Corruption in the society has risen to systemic proportions. However, can something of it be ethical? Look at the case of transporting fresh vegetables. If the payment of an insignificant amount of money at the check post, can speed up a border check, on the perishable cargo in the truck or ship, is it unethical? The assumption is that without such ‘facilitating payment’, that truck or that ship may be detained for many more hours or even days, causing the cargo to turn bad, which will result in large financial losses. While graft, cronyism, favouritism in procurement, shell companies, ghost employees, influence peddling, blackmail, extortion rackets, offshore accounts, phantom projects, and front companies can hit the roots of governments and societies, the question of whether “a little corruption is good if it gets things done faster” is a complex ethical dilemma.

Systemic corruption is due to process weaknesses of an organization.
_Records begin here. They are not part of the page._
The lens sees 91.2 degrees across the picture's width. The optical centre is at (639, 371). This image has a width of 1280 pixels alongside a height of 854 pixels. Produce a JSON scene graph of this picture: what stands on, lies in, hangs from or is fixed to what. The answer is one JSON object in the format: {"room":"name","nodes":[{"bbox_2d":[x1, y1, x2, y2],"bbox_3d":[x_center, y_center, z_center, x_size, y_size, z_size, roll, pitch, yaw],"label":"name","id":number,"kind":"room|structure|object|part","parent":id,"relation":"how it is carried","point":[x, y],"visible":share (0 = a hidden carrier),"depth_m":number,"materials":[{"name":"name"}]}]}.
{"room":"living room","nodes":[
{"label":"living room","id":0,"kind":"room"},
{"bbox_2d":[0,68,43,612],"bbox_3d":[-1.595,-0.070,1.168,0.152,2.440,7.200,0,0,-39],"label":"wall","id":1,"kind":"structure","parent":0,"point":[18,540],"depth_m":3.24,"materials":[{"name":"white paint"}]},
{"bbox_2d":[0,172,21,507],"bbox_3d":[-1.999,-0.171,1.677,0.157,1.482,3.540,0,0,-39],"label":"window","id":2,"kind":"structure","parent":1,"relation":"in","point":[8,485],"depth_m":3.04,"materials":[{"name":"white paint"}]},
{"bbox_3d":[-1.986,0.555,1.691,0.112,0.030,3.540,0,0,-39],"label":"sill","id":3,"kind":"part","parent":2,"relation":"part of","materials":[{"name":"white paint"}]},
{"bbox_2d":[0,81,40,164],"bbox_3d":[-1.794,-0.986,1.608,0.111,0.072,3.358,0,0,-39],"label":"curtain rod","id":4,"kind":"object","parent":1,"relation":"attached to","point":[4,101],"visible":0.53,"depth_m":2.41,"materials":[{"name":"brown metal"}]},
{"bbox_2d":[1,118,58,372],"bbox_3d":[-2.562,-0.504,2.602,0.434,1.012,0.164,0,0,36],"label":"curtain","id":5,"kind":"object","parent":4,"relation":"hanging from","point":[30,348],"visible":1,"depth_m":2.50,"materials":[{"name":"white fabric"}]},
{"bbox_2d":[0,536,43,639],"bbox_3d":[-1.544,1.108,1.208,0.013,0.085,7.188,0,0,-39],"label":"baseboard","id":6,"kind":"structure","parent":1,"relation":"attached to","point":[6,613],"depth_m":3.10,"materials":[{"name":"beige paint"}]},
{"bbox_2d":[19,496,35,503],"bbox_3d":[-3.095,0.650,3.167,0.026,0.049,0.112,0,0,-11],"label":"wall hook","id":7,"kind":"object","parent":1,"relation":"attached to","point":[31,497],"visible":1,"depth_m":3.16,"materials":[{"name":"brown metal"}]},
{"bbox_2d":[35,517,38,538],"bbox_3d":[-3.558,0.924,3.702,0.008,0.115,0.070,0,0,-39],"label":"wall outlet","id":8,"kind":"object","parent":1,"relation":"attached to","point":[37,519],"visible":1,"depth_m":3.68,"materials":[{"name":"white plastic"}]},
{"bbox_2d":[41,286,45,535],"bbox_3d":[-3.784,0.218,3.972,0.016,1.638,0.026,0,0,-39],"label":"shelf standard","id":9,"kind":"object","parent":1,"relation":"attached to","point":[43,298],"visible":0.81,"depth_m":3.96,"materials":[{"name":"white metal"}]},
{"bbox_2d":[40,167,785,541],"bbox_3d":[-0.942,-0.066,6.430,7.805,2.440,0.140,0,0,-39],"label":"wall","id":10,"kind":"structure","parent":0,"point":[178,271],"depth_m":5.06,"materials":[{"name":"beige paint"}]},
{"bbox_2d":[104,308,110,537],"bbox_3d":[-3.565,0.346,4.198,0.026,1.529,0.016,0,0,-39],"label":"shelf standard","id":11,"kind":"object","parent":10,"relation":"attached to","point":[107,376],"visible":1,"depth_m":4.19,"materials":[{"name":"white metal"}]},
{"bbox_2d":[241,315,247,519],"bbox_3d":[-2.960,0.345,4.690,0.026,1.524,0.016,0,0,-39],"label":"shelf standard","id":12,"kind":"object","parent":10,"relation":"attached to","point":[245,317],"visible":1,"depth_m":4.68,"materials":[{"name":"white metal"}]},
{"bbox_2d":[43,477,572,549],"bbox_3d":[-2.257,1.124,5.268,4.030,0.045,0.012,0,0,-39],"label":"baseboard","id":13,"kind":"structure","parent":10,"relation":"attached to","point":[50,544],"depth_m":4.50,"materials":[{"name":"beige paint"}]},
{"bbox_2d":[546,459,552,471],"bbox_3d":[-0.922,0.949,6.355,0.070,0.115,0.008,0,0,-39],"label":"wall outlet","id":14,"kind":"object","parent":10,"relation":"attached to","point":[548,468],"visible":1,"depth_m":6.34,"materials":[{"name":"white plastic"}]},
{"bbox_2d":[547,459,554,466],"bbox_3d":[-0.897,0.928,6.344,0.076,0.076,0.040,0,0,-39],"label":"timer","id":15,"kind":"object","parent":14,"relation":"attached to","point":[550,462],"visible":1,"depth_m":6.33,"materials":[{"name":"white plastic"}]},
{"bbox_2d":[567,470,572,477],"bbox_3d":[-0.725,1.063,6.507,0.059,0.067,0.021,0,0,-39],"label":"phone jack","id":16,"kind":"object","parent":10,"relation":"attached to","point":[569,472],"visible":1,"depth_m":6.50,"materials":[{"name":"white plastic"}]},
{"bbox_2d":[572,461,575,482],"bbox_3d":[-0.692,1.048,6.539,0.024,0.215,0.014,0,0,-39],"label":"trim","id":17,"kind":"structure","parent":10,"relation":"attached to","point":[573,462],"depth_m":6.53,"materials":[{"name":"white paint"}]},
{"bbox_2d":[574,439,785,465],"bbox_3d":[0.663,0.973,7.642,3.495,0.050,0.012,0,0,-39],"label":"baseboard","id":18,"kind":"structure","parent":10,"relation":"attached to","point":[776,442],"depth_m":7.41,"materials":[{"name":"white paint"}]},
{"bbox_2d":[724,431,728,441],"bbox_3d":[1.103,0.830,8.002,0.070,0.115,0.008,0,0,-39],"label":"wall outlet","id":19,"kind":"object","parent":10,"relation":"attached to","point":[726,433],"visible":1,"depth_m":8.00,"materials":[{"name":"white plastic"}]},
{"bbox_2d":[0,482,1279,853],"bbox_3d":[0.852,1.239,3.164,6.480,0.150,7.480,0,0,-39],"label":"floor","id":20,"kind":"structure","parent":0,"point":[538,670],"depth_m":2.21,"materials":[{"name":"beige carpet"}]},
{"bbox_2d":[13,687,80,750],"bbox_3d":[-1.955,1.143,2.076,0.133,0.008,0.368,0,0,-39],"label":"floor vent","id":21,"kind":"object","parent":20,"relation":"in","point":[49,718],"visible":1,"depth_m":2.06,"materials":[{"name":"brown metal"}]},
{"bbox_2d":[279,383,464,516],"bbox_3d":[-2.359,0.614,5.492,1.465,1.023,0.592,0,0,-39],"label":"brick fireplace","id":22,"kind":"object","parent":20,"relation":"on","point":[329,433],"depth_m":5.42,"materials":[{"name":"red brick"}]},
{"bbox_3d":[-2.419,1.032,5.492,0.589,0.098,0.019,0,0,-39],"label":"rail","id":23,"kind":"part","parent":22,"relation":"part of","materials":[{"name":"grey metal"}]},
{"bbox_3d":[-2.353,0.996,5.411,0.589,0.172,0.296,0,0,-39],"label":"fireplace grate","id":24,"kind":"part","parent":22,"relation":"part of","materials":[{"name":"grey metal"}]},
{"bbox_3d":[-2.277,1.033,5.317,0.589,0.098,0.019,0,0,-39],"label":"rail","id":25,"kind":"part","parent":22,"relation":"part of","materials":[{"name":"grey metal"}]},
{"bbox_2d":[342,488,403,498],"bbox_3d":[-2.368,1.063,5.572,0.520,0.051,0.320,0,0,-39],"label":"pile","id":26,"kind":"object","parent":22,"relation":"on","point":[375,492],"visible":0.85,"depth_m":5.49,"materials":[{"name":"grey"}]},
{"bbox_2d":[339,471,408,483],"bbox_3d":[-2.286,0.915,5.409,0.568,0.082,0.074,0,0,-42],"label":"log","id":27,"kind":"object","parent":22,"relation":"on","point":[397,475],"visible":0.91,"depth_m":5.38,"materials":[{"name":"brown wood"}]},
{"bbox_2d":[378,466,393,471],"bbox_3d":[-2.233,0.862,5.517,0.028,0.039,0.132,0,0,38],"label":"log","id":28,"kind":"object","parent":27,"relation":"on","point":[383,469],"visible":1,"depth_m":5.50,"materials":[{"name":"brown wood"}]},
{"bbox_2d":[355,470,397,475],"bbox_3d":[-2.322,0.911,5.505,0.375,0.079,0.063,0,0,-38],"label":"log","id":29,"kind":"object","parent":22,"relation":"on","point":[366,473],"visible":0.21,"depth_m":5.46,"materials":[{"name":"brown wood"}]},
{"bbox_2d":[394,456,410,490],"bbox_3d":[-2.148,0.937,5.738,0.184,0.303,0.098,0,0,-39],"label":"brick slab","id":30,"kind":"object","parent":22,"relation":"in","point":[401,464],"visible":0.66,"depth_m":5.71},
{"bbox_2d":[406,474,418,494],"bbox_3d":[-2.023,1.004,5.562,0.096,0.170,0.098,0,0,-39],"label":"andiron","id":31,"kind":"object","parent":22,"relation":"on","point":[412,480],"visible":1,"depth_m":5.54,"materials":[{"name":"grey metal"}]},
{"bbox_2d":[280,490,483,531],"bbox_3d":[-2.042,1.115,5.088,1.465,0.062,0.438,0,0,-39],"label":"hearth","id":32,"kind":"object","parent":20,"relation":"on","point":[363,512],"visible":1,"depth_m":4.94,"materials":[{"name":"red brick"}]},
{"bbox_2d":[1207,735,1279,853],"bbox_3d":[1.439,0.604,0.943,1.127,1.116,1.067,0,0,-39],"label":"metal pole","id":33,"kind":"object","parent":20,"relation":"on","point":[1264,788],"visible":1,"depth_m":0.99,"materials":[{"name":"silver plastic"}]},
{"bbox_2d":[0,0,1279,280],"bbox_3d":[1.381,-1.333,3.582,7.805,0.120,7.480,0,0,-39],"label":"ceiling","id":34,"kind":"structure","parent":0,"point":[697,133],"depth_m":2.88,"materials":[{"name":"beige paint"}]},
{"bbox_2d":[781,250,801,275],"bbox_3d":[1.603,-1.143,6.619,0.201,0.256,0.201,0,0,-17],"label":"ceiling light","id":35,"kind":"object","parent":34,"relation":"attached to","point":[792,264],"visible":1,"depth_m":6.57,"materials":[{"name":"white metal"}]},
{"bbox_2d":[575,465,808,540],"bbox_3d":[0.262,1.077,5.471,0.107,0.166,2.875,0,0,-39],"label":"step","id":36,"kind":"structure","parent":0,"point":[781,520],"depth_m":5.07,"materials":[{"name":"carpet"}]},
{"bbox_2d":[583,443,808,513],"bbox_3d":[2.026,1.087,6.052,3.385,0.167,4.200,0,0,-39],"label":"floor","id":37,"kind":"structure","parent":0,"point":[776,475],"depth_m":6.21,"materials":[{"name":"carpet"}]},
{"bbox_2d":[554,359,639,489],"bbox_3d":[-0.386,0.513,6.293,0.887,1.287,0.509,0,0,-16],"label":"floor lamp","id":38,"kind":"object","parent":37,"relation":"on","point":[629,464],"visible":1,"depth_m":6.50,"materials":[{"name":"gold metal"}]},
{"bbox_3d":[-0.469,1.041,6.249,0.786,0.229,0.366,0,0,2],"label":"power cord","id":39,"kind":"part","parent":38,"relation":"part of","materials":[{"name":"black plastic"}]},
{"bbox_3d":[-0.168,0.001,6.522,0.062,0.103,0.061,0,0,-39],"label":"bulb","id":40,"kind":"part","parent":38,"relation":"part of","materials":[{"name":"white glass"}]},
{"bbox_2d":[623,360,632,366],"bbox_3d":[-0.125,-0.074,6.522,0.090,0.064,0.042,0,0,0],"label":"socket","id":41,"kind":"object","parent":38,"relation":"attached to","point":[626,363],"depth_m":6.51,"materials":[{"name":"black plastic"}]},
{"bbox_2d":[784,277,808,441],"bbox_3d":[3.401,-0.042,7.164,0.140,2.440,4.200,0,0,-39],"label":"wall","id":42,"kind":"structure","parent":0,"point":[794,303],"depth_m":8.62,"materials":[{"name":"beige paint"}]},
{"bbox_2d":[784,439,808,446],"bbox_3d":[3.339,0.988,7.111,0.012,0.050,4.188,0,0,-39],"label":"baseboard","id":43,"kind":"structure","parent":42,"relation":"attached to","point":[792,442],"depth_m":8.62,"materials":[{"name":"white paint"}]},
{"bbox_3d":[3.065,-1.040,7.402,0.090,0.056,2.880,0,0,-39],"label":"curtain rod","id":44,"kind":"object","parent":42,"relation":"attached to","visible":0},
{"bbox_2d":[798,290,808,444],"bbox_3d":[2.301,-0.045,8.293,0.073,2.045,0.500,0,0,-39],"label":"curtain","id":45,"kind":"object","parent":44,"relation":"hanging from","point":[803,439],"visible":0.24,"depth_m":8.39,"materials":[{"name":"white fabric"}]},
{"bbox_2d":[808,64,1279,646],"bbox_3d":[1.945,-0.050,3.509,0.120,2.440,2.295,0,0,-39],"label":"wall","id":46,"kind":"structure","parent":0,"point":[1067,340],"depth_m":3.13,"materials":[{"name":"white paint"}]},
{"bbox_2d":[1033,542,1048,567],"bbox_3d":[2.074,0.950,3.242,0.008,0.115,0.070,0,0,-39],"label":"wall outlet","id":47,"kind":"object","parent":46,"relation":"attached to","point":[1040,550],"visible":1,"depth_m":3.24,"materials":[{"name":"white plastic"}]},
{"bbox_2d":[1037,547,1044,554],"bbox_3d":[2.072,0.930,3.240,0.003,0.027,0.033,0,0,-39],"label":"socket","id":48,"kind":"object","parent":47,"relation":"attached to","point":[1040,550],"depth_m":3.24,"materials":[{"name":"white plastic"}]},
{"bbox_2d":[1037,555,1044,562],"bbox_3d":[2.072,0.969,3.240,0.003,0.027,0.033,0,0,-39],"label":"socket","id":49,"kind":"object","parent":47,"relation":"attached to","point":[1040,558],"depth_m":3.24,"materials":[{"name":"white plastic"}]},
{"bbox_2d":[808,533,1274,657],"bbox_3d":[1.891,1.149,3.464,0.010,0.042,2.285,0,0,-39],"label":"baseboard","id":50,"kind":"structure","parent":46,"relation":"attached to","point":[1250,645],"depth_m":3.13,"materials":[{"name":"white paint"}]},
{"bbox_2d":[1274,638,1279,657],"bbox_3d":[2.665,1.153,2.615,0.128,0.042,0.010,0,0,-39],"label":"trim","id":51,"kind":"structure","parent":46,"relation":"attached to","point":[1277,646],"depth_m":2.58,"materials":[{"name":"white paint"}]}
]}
While systemic corruption includes conflicting incentives, discretionary and monopolistic powers, lack of transparency, low pay and a culture of impunity, what is of equal importance is moral corruption such as lying, deception, cheating, plagiarism, exploitation, betrayal, discrimination, prejudice, cruelty, abuse, selfishness, indifference to suffering, and unethical business practices.

If corruption is judged on the basis of business economics, macro-economically, it costs money to society which should be treated as loss. From a micro-economic point of view, for the bribing entrepreneur, it is profitable. Everything that is illegal is corrupt, but not everything that is corrupt is illegal. Why might this be so? Most of us fail to imagine that corruption can also grease the wheels of prosperity. Yet in places where bureaucracies and organizations are inefficient or where entrepreneurs and big firms struggle to import or export or comply with regulation, corruption could improve efficiency and growth. Opportunity cost of waiting may be saved.

The ‘mordida’ or ‘bribe’ in Spanish, is an informal corruption practice that was prevalent in Mexico for many decades. It involved citizens paying bribes to police officers and government officials to avoid fines, legal trouble, or inconveniences. While this practice was illegal, some argue that it provided certain perceived benefits in the context of a complex bureaucracy and economic challenges. While it allowed quicker access to essential services such as medical care, education, and public utilities, it also aided their economic survival and helped maintain social harmony. Bribes avoided legal conflicts and helped prevent confrontations with authorities that could escalate into social unrest or conflicts. While all that may be true, it also entrenched corruption, and promoted inequitable access.

We live in an imperfect world, and a bit of controlled corruption can function as a lubricant to overcome some of our worst problems. Maxim Mironov of the Graduate School of Business University of Chicago, infers in a study on corruption that uncorrelated corruption with other governance characteristics is positively related to GDP growth in countries with poor institutions. Interestingly, the global coalition against corruption calls corruption ‘bad business practices.’ Is it not a moral judgment, rather than economics based? Probably changing times?